● **EXERCISE**
Search each line below for the word "block" and list those that contain it.
★ ★ ★
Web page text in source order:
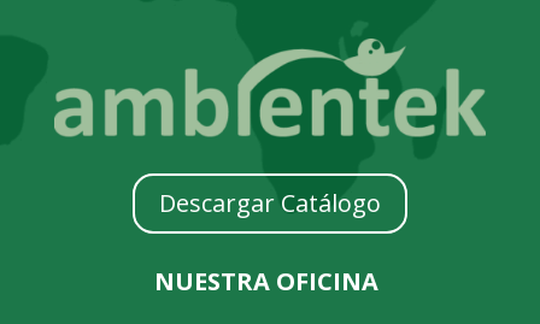
Descargar Catálogo
NUESTRA OFICINA
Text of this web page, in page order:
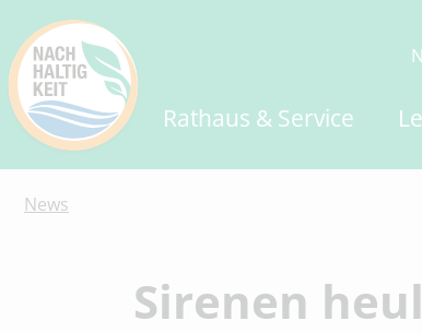
Rathaus & Service
News
Sirenen
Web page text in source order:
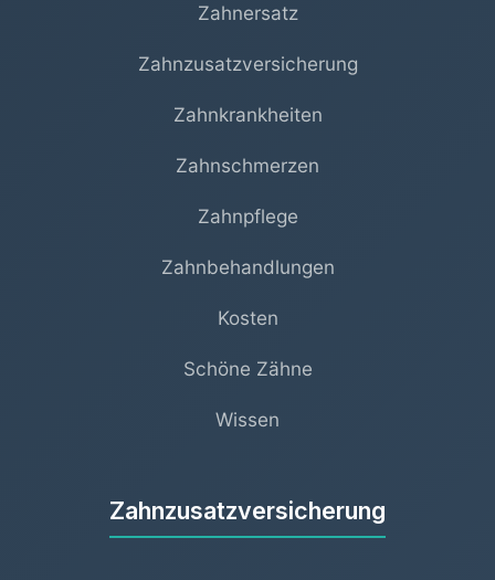
Zahnersatz
Zahnzusatzversicherung
Zahnkrankheiten
Zahnschmerzen
Zahnpflege
Zahnbehandlungen
Kosten
Schöne Zähne
Wissen
Zahnzusatzversicherung
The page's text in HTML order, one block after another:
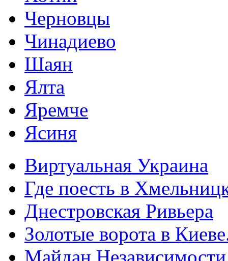
Черновцы
Чинадиево
Шаян
Ялта
Яремче
Ясиня
Виртуальная Украина
Где поесть в
Днестровская Ривьера
Золотые ворота в
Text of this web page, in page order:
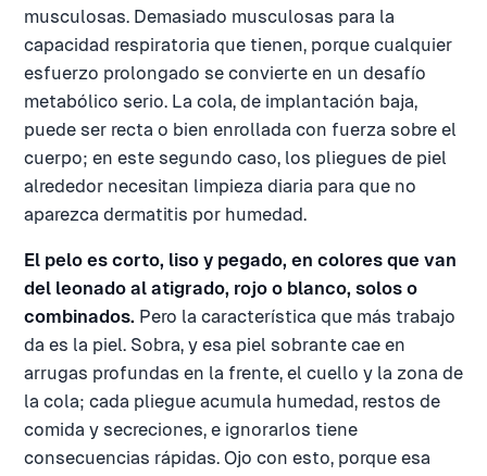
musculosas. Demasiado musculosas para la
capacidad respiratoria que tienen, porque cualquier
esfuerzo prolongado se convierte en un desafío
metabólico serio. La cola, de implantación baja,
puede ser recta o bien enrollada con fuerza sobre el
cuerpo; en este segundo caso, los pliegues de piel
alrededor necesitan limpieza diaria para que no
aparezca dermatitis por humedad.
El pelo es corto, liso y pegado, en colores que van
del leonado al atigrado, rojo o blanco, solos o
combinados. Pero la característica que más trabajo
da es la piel. Sobra, y esa piel sobrante cae en
arrugas profundas en la frente, el cuello y la zona de
la cola; cada pliegue acumula humedad, restos de
comida y secreciones, e ignorarlos tiene
consecuencias rápidas. Ojo con esto, porque esa
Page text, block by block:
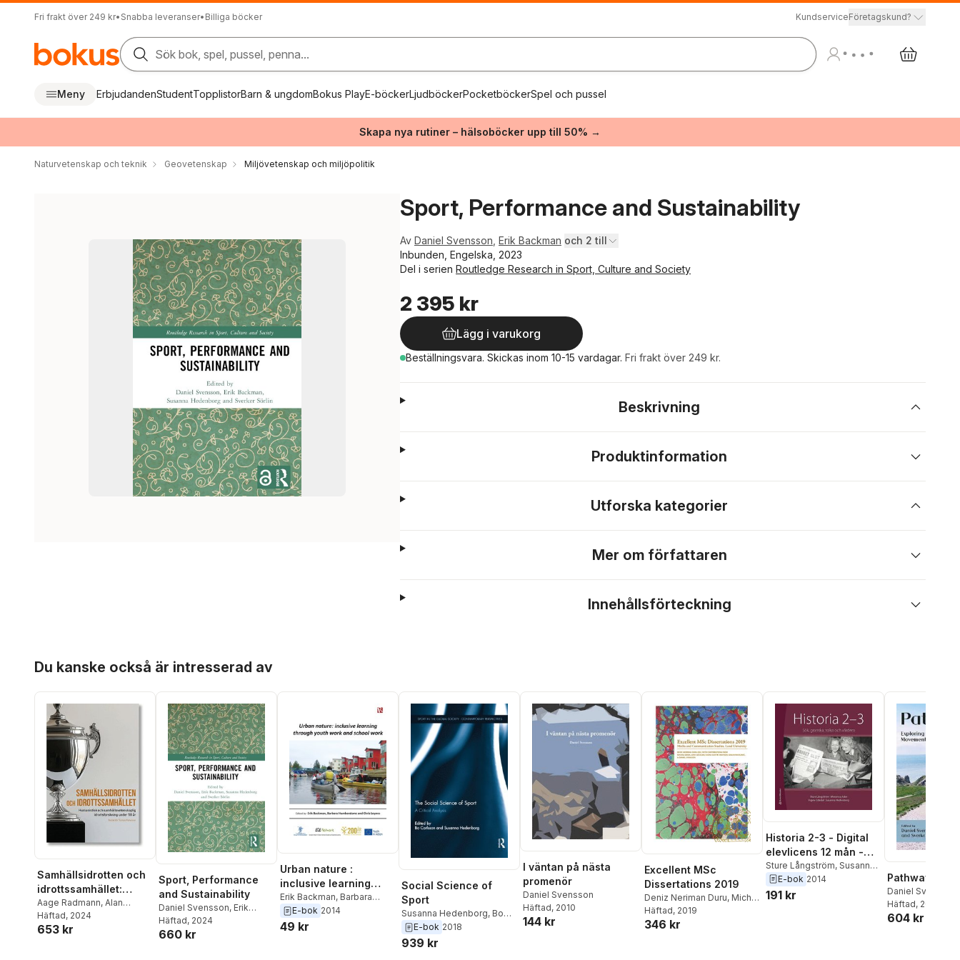
Fri frakt över 249 kr• Snabba leveranser• Billiga böcker KundserviceFöretagskund?
Sök bok, spel, pussel, penna...
Meny ErbjudandenStudentTopplistorBarn & ungdomBokus PlayE-böckerLjudböckerPocketböckerSpel och pussel
Skapa nya rutiner – hälsoböcker upp till 50% →
Naturvetenskap och teknik Geovetenskap Miljövetenskap och miljöpolitik
Sport, Performance and Sustainability
Av Daniel Svensson Erik Backman och 2 till
Inbunden, Engelska, 2023
Del i serien Routledge Research in Sport, Culture and Society
2 395 kr
Lägg i varukorg
Beställningsvara. Skickas inom 10-15 vardagar. Fri frakt över 249 kr.
Beskrivning
Produktinformation
Utforska kategorier
Mer om författaren
Innehållsförteckning
Du kanske också är intresserad av
Samhällsidrotten och
idrottssamhället:
Humanistisk och
samhällsvetenskaplig
idrottsforskning under
Aage Radmann, Alan
Bairner, Alexander
Jansson
Häftad, 2024
653 kr
Sport, Performance
and Sustainability
Daniel Svensson, Erik
Backman,Susanna
Hedenborg
Häftad, 2024
660 kr
Urban nature :
inclusive learning
through youth work
and school work
Erik Backman, Barbara
Humberstone,
Loynes
E-bok 2014
49 kr
Social Science of
Sport
Susanna Hedenborg, Bo
Carlsson
E-bok 2018
939 kr
I väntan på nästa
promenör
Daniel Svensson
Häftad, 2010
144 kr
Excellent MSc
Dissertations 2019
Deniz Neriman Duru, Michal
Gieda,Lina Lockean
Savitri Mafiroh
Häftad, 2019
346 kr
Historia 2-3 - Digital
elevlicens 12 mån -
Sök, granska, tolka
och värdera
Sture Långström, Susanna
Hedenborg,Ingvar Ededal
Weronica Ader
E-bok 2014
191 kr
Pathways
Daniel Svensson
Saltzman
Häftad, 2022
604 kr
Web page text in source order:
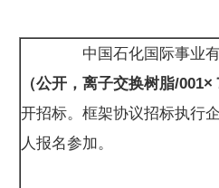
中国石化国际事业有
（公开，离子交换树脂/001×
开招标。框架协议招标执行
人报名参加。
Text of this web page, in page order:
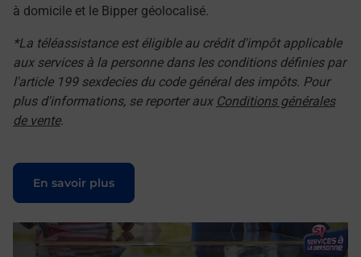
à domicile et le Bipper géolocalisé.
*La téléassistance est éligible au crédit d'impôt applicable
aux services à la personne dans les conditions définies par
l'article 199 sexdecies du code général des impôts. Pour
plus d'informations, se reporter aux Conditions générales
de vente.
En savoir plus
Le lien s'ouvre dans un nouvel onglet
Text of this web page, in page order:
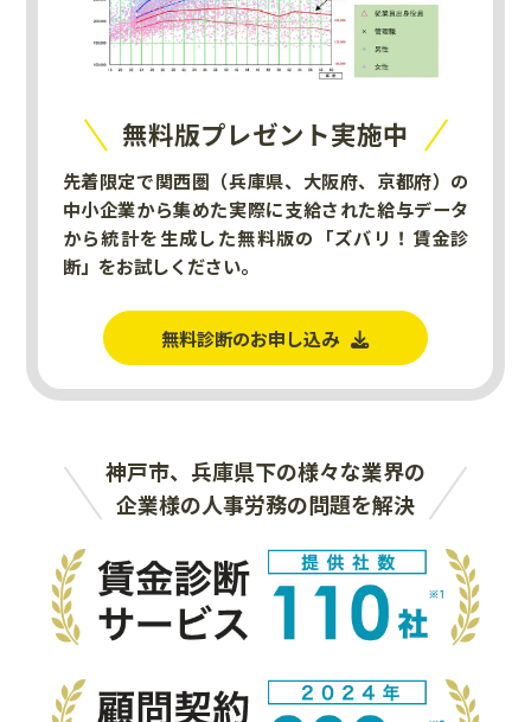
★ ★ ★
● **OUTPUT FOR THIS EXERCISE**
The page's text in HTML order, one block after another:
Page text, block by block:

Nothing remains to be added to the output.